-- DATASET CONTENT --
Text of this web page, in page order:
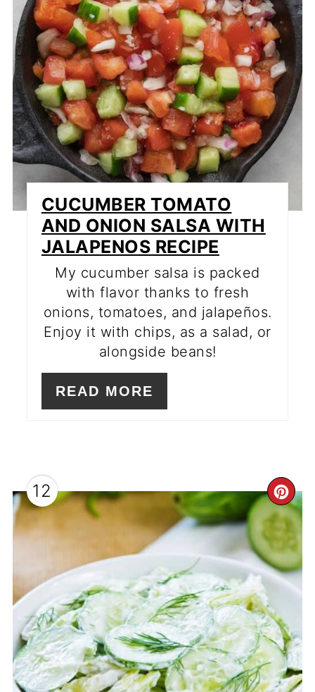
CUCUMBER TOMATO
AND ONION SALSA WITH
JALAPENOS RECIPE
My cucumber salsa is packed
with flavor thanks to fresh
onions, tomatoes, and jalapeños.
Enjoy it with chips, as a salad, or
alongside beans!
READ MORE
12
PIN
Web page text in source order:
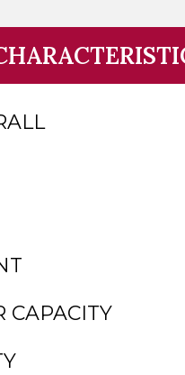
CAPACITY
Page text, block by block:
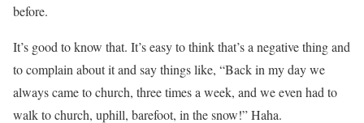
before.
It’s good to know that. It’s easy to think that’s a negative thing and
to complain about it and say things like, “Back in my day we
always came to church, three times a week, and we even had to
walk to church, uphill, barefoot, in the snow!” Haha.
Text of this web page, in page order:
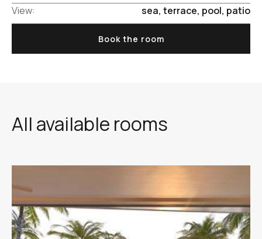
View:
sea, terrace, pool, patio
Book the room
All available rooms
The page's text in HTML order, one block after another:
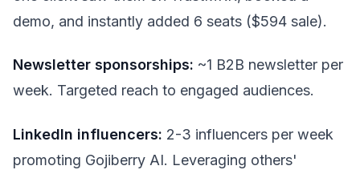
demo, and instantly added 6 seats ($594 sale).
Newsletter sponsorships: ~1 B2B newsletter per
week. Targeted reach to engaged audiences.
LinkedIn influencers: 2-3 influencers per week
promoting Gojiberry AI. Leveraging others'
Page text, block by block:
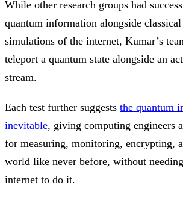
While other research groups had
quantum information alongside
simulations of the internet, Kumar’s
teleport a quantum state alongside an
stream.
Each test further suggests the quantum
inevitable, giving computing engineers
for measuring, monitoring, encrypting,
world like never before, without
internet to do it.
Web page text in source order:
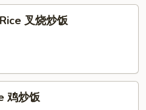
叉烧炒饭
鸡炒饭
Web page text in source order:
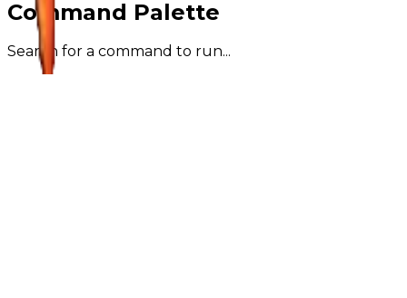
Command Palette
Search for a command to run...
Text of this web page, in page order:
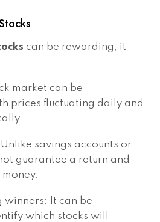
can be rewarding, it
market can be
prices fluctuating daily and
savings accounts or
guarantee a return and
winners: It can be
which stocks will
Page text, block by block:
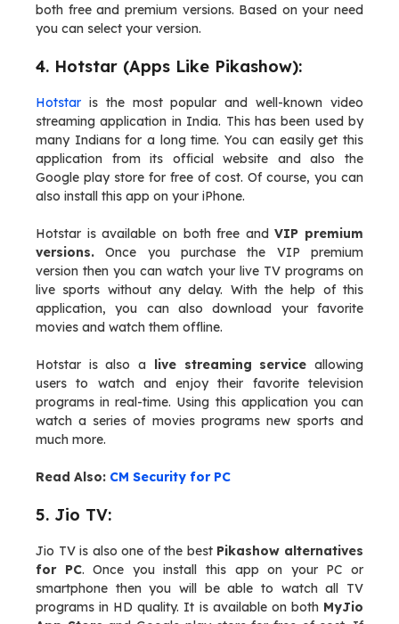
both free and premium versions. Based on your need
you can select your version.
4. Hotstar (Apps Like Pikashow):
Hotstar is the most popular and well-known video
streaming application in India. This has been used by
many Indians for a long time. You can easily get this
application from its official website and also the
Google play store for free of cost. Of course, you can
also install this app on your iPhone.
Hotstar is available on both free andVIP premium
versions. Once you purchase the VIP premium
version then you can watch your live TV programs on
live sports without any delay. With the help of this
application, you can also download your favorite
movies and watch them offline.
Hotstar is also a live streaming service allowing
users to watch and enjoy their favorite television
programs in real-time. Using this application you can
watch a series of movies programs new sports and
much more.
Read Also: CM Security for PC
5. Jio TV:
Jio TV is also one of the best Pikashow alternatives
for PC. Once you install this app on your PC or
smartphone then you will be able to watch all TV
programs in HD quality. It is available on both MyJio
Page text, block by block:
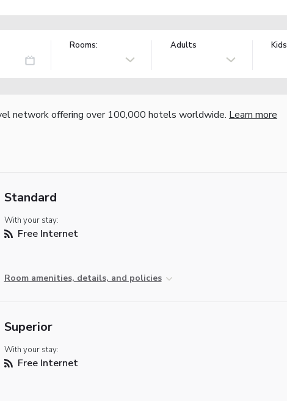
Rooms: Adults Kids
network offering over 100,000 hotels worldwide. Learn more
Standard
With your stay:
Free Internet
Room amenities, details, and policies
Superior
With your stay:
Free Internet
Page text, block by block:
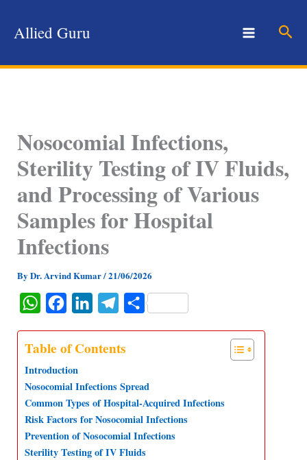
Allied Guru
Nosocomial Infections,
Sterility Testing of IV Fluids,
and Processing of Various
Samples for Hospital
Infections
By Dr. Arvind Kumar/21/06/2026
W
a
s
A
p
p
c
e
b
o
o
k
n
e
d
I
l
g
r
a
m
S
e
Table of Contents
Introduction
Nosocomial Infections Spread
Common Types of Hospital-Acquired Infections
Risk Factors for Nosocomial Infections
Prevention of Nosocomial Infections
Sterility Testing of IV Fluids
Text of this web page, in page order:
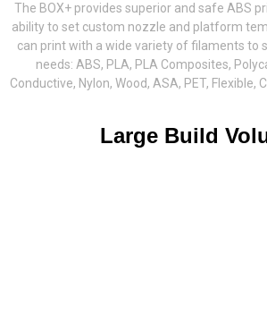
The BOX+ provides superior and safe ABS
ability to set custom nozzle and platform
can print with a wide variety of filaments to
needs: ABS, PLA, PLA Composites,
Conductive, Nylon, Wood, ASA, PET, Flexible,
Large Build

-- INSTRUCTIONS TO FOLLOW --
Every line above goes into the copy unchanged; the pictures do not.

-- SOLUTION TO THIS EXERCISE --
Text of this web page, in page order:
CUCUMBER TOMATO
AND ONION SALSA WITH
JALAPENOS RECIPE
My cucumber salsa is packed
with flavor thanks to fresh
onions, tomatoes, and jalapeños.
Enjoy it with chips, as a salad, or
alongside beans!
READ MORE
12
PIN
Web page text in source order:
CAPACITY
Page text, block by block:
before.
It’s good to know that. It’s easy to think that’s a negative thing and
to complain about it and say things like, “Back in my day we
always came to church, three times a week, and we even had to
walk to church, uphill, barefoot, in the snow!” Haha.
Text of this web page, in page order:
View:
sea, terrace, pool, patio
Book the room
All available rooms
The page's text in HTML order, one block after another:
demo, and instantly added 6 seats ($594 sale).
Newsletter sponsorships: ~1 B2B newsletter per
week. Targeted reach to engaged audiences.
LinkedIn influencers: 2-3 influencers per week
promoting Gojiberry AI. Leveraging others'
Page text, block by block:
While other research groups had
quantum information alongside
simulations of the internet, Kumar’s
teleport a quantum state alongside an
stream.
Each test further suggests the quantum
inevitable, giving computing engineers
for measuring, monitoring, encrypting,
world like never before, without
internet to do it.
Web page text in source order:
叉烧炒饭
鸡炒饭
Web page text in source order:
Command Palette
Search for a command to run...
Text of this web page, in page order:
can be rewarding, it
market can be
prices fluctuating daily and
savings accounts or
guarantee a return and
winners: It can be
which stocks will
Page text, block by block:
both free and premium versions. Based on your need
you can select your version.
4. Hotstar (Apps Like Pikashow):
Hotstar is the most popular and well-known video
streaming application in India. This has been used by
many Indians for a long time. You can easily get this
application from its official website and also the
Google play store for free of cost. Of course, you can
also install this app on your iPhone.
Hotstar is available on both free andVIP premium
versions. Once you purchase the VIP premium
version then you can watch your live TV programs on
live sports without any delay. With the help of this
application, you can also download your favorite
movies and watch them offline.
Hotstar is also a live streaming service allowing
users to watch and enjoy their favorite television
programs in real-time. Using this application you can
watch a series of movies programs new sports and
much more.
Read Also: CM Security for PC
5. Jio TV:
Jio TV is also one of the best Pikashow alternatives
for PC. Once you install this app on your PC or
smartphone then you will be able to watch all TV
programs in HD quality. It is available on both MyJio
Page text, block by block:
Rooms: Adults Kids
network offering over 100,000 hotels worldwide. Learn more
Standard
With your stay:
Free Internet
Room amenities, details, and policies
Superior
With your stay:
Free Internet
Page text, block by block:
Allied Guru
Nosocomial Infections,
Sterility Testing of IV Fluids,
and Processing of Various
Samples for Hospital
Infections
By Dr. Arvind Kumar/21/06/2026
W
a
s
A
p
p
c
e
b
o
o
k
n
e
d
I
l
g
r
a
m
S
e
Table of Contents
Introduction
Nosocomial Infections Spread
Common Types of Hospital-Acquired Infections
Risk Factors for Nosocomial Infections
Prevention of Nosocomial Infections
Sterility Testing of IV Fluids
Text of this web page, in page order:
The BOX+ provides superior and safe ABS
ability to set custom nozzle and platform
can print with a wide variety of filaments to
needs: ABS, PLA, PLA Composites,
Conductive, Nylon, Wood, ASA, PET, Flexible,
Large Build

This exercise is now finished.